Ze beschrijven in twee essays hun visie over transparency in architectuur. Hier maken zij het
onderscheid tussen literal transparency en phenomenal transparency en leggen deze uit aan
de hand van diverse voorbeelden van onder andere Le Corbusier en voorbeelden uit de
beeldende kunsten.
“Transparency may be an inherent quality of substance, as in a glass curtain wall; or it
may be an inherent quality of organization. One can, for this reason, distinguish
between a literal and a phenomenal transparency.”3
Literal transparency, als de term zelf laat uitschijnen, is de letterlijke doorschijnendheid van
materialen of constructie; waar er geen mogelijke twijfel zou kunnen zijn van wat er zich
achter een transparant vlak of samenstelling bevindt.
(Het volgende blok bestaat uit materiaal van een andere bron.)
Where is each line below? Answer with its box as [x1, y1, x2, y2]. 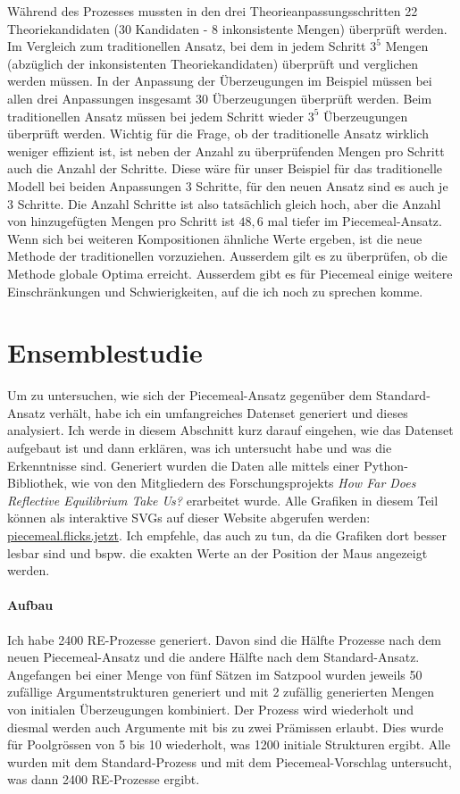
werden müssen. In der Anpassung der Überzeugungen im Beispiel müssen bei [7, 71, 432, 90]
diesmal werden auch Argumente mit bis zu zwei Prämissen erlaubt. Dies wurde [7, 717, 444, 736]
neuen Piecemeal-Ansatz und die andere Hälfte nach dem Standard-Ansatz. [7, 648, 420, 666]
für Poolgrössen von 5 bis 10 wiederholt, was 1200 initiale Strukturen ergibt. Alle [7, 735, 451, 754]
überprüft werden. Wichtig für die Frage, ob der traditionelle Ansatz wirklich [7, 124, 429, 143]
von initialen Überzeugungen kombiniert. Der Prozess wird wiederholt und [7, 699, 414, 718]
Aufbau [7, 596, 54, 614]
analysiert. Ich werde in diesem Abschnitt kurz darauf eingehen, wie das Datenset [7, 421, 454, 439]

Phenomenal transparency, daarentegen,
ontstaat wanneer er verschillende, niet transparante, vlakken achtereenvolgend op elkaar
geplaatst worden. De superimpositie van meerdere ruimtelijke structuren kan zo een gevoel
geven van multidimensionaliteit. Het onderscheid tussen de twee termen wordt vooral
duidelijk door voorbeelden uit de beeldende kunsten. In het eerste essay hierover halen ze
verschillende kubistische schilderijen aan om hun standpunt te verduidelijken, bijvoorbeeld
The Three faces van Fernand Léger (afb. 1).4 Hoewel er geen letterlijke transparantie te zien
is, suggereren deze schilderijen vaak een schikking van meerdere ruimtelijke vlakken.
Doordat deze vlakken grenzen elkaar aan en overlappen, kan de toeschouwer het inzicht
voltooien en een ruimtelijke compositie inbeelden zonder dat die effectief getoond wordt.
Deze schilderijen zijn vaak ook multi-interpretabel of kunnen dubbelzinnig ervaren worden.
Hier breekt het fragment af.